(Entries taken from a collection)
%%

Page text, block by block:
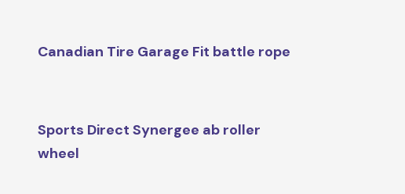
Canadian Tire Garage Fit battle rope
Sports Direct Synergee ab roller
wheel
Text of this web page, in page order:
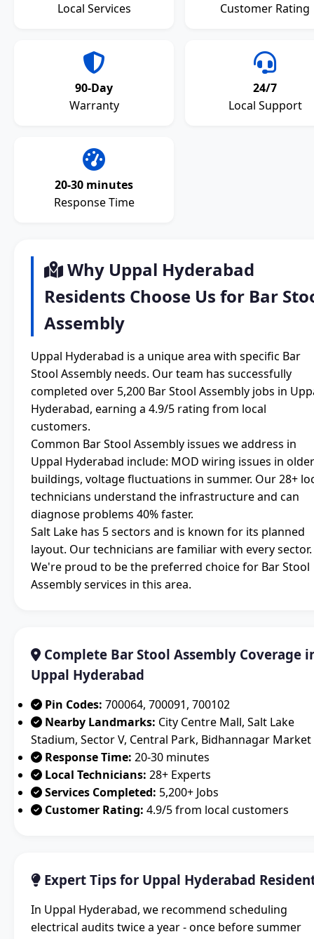
Local Services
Customer Rating
90-Day
Warranty
24/7
Local Support
20-30 minutes
Response Time
Why Uppal Hyderabad
Residents Choose Us for Bar
Assembly
Uppal Hyderabad is a unique area with specific Bar
Stool Assembly needs. Our team has successfully
completed over 5,200 Bar Stool Assembly jobs in
Hyderabad, earning a 4.9/5 rating from local
customers.
Common Bar Stool Assembly issues we address in
Uppal Hyderabad include: MOD wiring issues in older
buildings, voltage fluctuations in summer. Our 28+
technicians understand the infrastructure and can
diagnose problems 40% faster.
Salt Lake has 5 sectors and is known for its planned
layout. Our technicians are familiar with every sector.
We're proud to be the preferred choice for Bar Stool
Assembly services in this area.
Complete Bar Stool Assembly Coverage
Uppal Hyderabad
Pin Codes: 700064, 700091, 700102
Nearby Landmarks: City Centre Mall, Salt Lake
Stadium, Sector V, Central Park, Bidhannagar Market
Response Time: 20-30 minutes
Local Technicians: 28+ Experts
Services Completed: 5,200+ Jobs
Customer Rating: 4.9/5 from local customers
Expert Tips for Uppal Hyderabad
In Uppal Hyderabad, we recommend scheduling
electrical audits twice a year - once before summer

%%

Find every line in the entries that includes the word "this", then state how many there are and nothing else.

2